SOURCE DATA below:

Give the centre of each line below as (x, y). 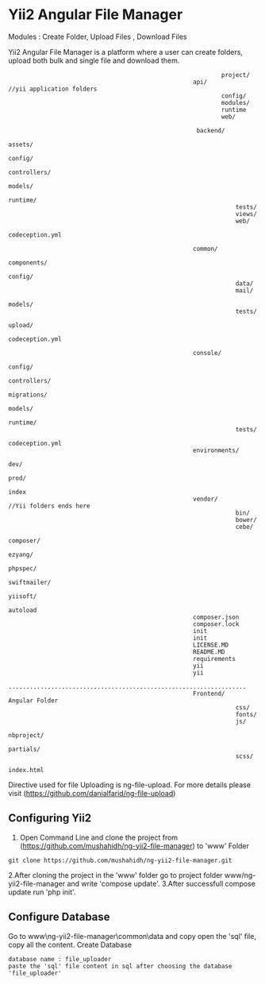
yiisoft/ (23, 596)
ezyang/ (21, 554)
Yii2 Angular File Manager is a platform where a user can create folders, (126, 52)
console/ (207, 353)
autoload (23, 610)
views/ (246, 214)
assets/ (21, 145)
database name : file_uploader (60, 959)
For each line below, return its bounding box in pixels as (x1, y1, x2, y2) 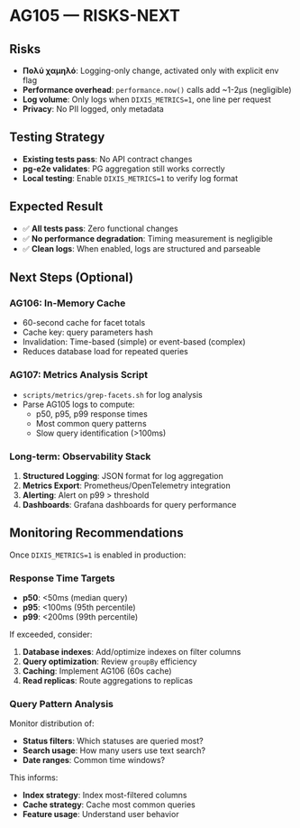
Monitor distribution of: (9, 718, 95, 729)
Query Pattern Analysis (9, 697, 114, 710)
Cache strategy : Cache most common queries (22, 799, 195, 810)
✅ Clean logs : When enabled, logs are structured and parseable (22, 243, 261, 253)
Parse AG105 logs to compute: (22, 399, 135, 409)
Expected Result (9, 199, 104, 215)
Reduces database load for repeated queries (22, 346, 189, 357)
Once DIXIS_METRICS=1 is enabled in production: (9, 549, 186, 560)
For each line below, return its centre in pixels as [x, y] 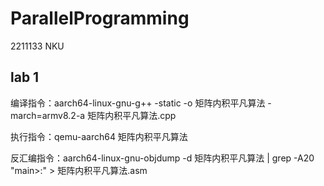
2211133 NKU [37, 46]
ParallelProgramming [100, 18]
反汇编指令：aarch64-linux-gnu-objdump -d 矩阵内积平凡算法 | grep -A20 [162, 158]
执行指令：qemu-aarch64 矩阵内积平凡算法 [99, 136]
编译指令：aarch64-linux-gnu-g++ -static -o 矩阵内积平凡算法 [138, 103]
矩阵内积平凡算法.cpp [132, 115]
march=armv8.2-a [48, 115]
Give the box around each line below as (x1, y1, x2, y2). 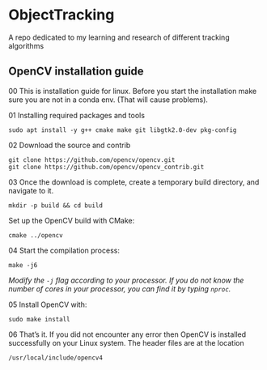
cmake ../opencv (8, 231, 63, 240)
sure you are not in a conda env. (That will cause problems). (8, 95, 209, 104)
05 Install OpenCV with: (8, 300, 87, 309)
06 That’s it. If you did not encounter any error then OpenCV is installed (8, 330, 247, 339)
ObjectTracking (8, 6, 115, 24)
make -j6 (8, 261, 38, 269)
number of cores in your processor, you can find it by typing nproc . (8, 283, 231, 293)
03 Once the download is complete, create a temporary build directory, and (8, 176, 260, 187)
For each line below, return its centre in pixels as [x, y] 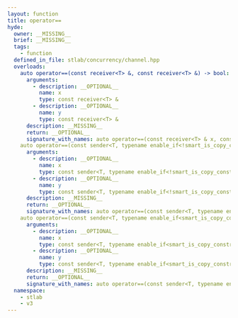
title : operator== [34, 21]
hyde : [15, 27]
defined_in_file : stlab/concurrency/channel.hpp [87, 60]
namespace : [30, 290]
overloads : [30, 67]
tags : [22, 47]
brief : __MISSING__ [42, 40]
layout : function [33, 14]
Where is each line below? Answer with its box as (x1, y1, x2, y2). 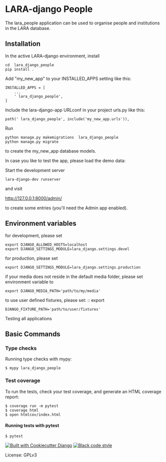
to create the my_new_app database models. (5, 148, 97, 154)
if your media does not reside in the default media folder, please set (5, 274, 143, 279)
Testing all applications (5, 315, 52, 321)
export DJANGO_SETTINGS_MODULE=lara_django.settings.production (5, 265, 141, 270)
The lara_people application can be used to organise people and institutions (5, 20, 160, 26)
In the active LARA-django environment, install (5, 53, 100, 59)
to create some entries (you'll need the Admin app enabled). (5, 205, 128, 211)
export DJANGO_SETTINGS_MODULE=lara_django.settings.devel (5, 246, 130, 252)
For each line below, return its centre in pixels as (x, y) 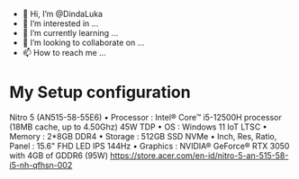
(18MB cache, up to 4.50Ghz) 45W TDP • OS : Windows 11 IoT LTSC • (138, 127)
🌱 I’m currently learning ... (70, 33)
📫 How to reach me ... (64, 53)
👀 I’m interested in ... (60, 23)
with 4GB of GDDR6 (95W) (59, 155)
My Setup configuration (100, 92)
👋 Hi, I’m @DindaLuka (63, 14)
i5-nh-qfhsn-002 (41, 165)
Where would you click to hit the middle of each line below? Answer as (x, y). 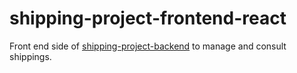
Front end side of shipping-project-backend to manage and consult (148, 46)
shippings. (30, 56)
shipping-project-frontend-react (148, 18)
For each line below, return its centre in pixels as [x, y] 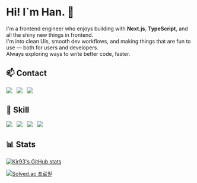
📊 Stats [21, 144]
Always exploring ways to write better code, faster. [68, 53]
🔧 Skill [18, 110]
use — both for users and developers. [53, 48]
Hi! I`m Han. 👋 [40, 12]
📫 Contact [27, 73]
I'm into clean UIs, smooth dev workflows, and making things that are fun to [99, 41]
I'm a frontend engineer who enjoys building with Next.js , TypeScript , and [97, 29]
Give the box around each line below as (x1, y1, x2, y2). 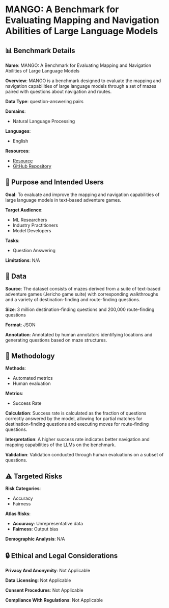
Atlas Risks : (5, 510, 31, 517)
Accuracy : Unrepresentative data (12, 521, 83, 527)
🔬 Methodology (5, 352, 55, 360)
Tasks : (5, 237, 20, 244)
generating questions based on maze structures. (5, 337, 107, 343)
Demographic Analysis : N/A (5, 536, 65, 542)
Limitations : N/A (5, 257, 40, 263)
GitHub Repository (12, 163, 52, 169)
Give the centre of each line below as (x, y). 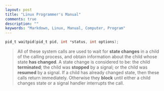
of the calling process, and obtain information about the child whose (87, 57)
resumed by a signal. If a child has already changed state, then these (88, 72)
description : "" (22, 24)
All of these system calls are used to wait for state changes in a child (88, 51)
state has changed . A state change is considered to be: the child (83, 62)
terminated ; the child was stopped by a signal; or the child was (82, 67)
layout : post (19, 10)
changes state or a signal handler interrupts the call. (71, 83)
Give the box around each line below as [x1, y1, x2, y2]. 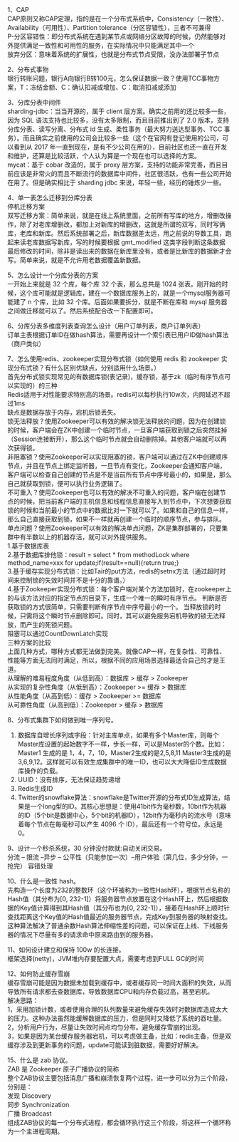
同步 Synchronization [7, 1101, 70, 1109]
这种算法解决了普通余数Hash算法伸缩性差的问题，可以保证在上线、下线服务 [7, 921, 228, 930]
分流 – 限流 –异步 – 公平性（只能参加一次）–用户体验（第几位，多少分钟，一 [7, 853, 228, 861]
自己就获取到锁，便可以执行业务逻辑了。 [7, 479, 126, 487]
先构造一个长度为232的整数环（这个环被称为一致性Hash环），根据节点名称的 [7, 886, 230, 894]
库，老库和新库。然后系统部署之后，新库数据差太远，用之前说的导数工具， [7, 229, 225, 237]
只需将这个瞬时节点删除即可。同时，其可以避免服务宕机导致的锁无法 [19, 611, 219, 620]
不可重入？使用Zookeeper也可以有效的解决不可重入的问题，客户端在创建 [7, 488, 221, 497]
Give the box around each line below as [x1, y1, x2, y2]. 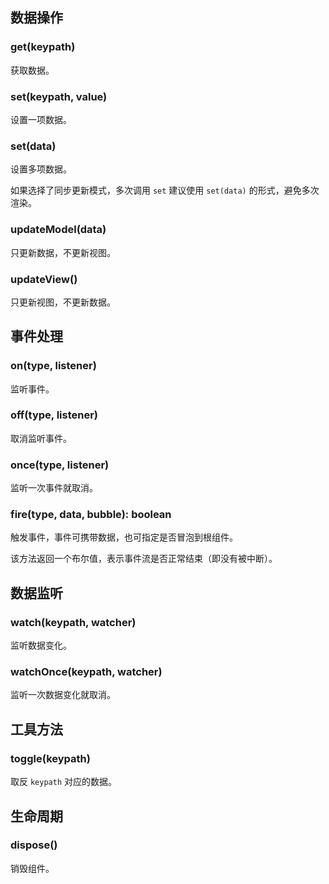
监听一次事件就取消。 [10, 482, 98, 494]
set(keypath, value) [10, 89, 108, 103]
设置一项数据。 [10, 113, 72, 125]
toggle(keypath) [10, 751, 91, 765]
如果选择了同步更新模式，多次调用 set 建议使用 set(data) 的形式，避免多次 [10, 184, 320, 197]
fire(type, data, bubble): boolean [10, 508, 172, 522]
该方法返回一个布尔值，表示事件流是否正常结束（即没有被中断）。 [10, 553, 278, 565]
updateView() [10, 272, 78, 286]
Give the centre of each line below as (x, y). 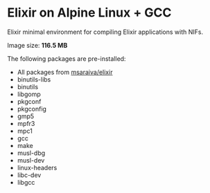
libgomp (29, 94)
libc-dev (29, 175)
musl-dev (31, 160)
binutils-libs (34, 79)
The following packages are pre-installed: (67, 58)
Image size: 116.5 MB (37, 45)
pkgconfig (32, 109)
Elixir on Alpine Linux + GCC (89, 13)
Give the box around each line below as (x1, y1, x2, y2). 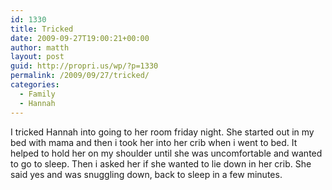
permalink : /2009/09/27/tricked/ (10, 71, 150, 81)
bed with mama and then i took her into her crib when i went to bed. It (10, 136, 298, 148)
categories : (10, 80, 60, 90)
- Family (19, 89, 56, 99)
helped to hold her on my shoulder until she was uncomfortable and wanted (10, 147, 323, 159)
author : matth (10, 42, 70, 53)
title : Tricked (10, 24, 74, 34)
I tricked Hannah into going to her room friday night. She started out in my (10, 126, 315, 138)
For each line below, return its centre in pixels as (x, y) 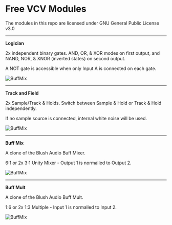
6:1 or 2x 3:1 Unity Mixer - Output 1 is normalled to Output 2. (68, 163)
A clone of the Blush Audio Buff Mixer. (46, 153)
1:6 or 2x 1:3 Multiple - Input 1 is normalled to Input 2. (61, 207)
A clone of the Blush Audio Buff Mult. (44, 197)
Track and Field (22, 93)
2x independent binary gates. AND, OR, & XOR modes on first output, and (83, 53)
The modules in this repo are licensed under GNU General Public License (82, 23)
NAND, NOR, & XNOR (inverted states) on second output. (66, 58)
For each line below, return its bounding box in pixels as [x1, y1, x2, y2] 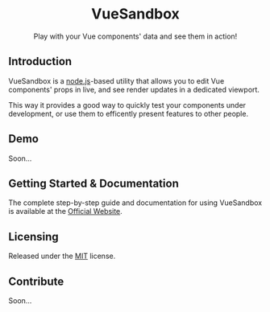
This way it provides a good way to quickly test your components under [8, 100, 247, 109]
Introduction [8, 55, 73, 68]
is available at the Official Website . [8, 207, 123, 216]
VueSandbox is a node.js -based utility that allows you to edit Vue [8, 76, 225, 85]
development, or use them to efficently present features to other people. [8, 109, 248, 118]
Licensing [8, 230, 59, 244]
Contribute [8, 274, 64, 288]
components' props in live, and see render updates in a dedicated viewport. [8, 84, 260, 94]
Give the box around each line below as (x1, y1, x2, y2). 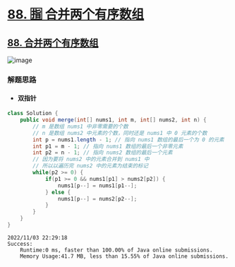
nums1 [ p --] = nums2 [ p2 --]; (57, 195, 138, 202)
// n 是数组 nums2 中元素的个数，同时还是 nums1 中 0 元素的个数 (32, 129, 207, 136)
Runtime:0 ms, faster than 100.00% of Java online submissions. (20, 247, 213, 254)
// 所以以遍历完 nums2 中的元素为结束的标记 (32, 162, 149, 170)
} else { (44, 189, 71, 196)
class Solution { (7, 110, 59, 117)
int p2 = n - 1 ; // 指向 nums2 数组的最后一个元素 (32, 149, 173, 156)
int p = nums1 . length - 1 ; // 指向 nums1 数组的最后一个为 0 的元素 (32, 136, 224, 143)
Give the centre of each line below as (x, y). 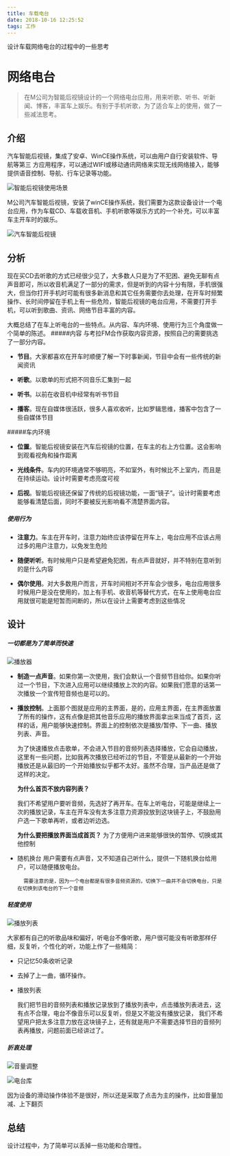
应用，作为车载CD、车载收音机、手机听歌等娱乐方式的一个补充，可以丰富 (116, 211)
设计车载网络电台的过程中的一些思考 (58, 47)
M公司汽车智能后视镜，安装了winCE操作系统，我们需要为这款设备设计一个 (112, 203)
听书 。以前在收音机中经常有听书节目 (68, 394)
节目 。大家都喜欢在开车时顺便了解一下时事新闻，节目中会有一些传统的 (116, 356)
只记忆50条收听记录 (45, 961)
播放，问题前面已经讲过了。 (68, 1030)
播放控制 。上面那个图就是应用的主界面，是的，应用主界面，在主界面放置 (119, 708)
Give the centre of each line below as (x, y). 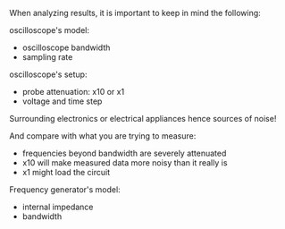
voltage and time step (62, 101)
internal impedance (58, 207)
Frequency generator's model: (65, 190)
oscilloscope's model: (50, 30)
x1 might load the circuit (66, 172)
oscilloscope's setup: (48, 74)
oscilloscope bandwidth (66, 47)
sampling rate (47, 57)
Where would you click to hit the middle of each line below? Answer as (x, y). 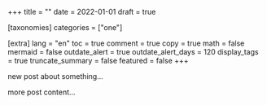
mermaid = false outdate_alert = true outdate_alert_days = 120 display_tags (133, 52)
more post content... (42, 92)
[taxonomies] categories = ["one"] (65, 27)
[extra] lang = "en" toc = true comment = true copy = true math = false (126, 43)
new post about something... (55, 76)
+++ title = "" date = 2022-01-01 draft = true (82, 12)
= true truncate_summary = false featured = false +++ (98, 61)
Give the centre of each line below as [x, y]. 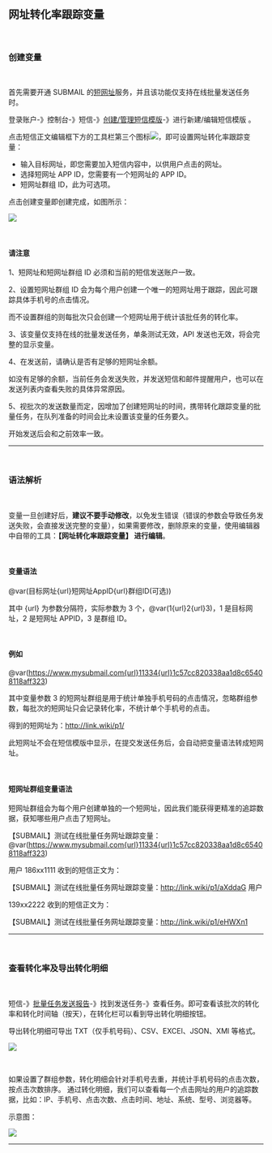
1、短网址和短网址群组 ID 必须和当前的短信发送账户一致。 [104, 272]
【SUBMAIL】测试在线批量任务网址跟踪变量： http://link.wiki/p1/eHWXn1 [128, 922]
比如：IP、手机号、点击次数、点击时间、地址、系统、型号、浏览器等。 [139, 1099]
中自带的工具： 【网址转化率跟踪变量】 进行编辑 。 [89, 535]
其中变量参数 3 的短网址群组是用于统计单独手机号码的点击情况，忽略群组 [130, 698]
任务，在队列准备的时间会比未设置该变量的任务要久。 [104, 417]
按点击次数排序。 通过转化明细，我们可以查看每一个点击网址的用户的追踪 [130, 1089]
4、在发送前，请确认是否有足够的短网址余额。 [85, 362]
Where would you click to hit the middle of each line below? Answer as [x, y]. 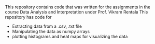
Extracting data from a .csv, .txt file [47, 26]
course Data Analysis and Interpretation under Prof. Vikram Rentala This [77, 12]
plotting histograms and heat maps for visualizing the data [70, 36]
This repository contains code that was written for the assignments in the [78, 7]
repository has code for [28, 17]
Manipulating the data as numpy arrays [51, 31]
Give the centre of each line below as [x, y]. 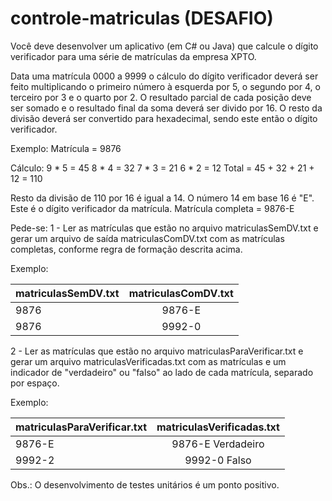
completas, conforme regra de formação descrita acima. [126, 249]
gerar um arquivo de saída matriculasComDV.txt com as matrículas [147, 238]
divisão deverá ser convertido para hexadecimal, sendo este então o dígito [164, 118]
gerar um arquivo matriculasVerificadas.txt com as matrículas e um [148, 361]
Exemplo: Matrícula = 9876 [66, 148]
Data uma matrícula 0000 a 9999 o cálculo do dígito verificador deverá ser [164, 76]
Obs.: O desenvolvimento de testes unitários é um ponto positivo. [145, 484]
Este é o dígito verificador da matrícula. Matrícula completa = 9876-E [152, 208]
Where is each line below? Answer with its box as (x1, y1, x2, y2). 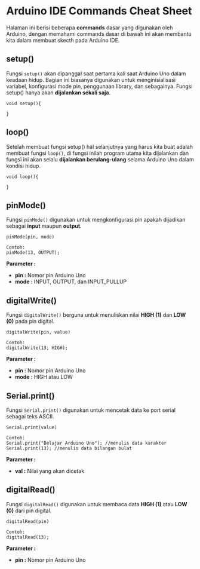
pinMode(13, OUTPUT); (6, 250, 60, 256)
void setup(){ (6, 100, 42, 106)
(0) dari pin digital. (6, 507, 52, 514)
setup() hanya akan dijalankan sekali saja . (6, 88, 111, 96)
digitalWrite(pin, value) (6, 329, 70, 335)
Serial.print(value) (6, 424, 58, 430)
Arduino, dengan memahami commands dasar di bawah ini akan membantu (6, 30, 192, 37)
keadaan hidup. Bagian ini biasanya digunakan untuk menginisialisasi (6, 76, 176, 83)
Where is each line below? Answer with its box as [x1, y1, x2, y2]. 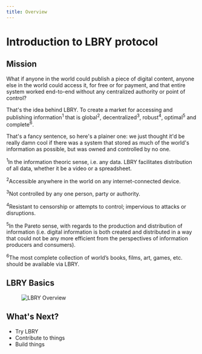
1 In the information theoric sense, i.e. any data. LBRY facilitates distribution [6, 157, 192, 165]
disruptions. [6, 209, 36, 217]
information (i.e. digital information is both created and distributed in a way [6, 228, 192, 236]
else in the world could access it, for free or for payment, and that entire [6, 81, 186, 88]
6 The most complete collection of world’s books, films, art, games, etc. [6, 253, 183, 261]
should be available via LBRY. [6, 260, 80, 267]
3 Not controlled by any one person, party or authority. [6, 189, 141, 197]
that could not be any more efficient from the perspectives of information [6, 235, 189, 242]
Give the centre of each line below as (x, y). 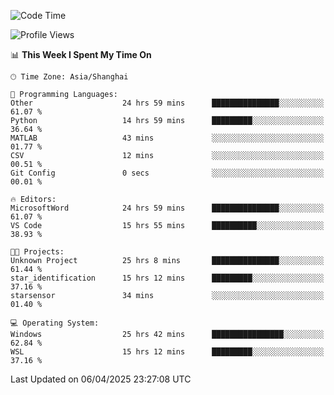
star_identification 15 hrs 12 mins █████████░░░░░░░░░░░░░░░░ (167, 278)
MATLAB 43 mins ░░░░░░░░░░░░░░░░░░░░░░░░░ (167, 138)
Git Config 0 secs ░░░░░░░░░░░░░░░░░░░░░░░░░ (167, 173)
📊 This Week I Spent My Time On (81, 54)
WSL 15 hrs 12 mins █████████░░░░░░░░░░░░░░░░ (167, 352)
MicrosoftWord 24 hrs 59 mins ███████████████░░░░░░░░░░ (167, 208)
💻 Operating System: (55, 323)
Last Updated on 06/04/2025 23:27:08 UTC (101, 379)
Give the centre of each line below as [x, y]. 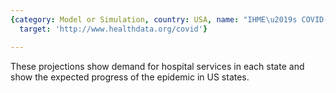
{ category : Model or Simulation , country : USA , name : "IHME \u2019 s [154, 19]
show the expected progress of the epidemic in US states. [130, 77]
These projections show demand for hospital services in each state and [157, 66]
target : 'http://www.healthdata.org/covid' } [113, 29]

End of SOURCE DATA.

## TASK PROMPT
Only the number is wanted: how many lines in the material above contain the string "used"?

## EXERCISE RESULT
2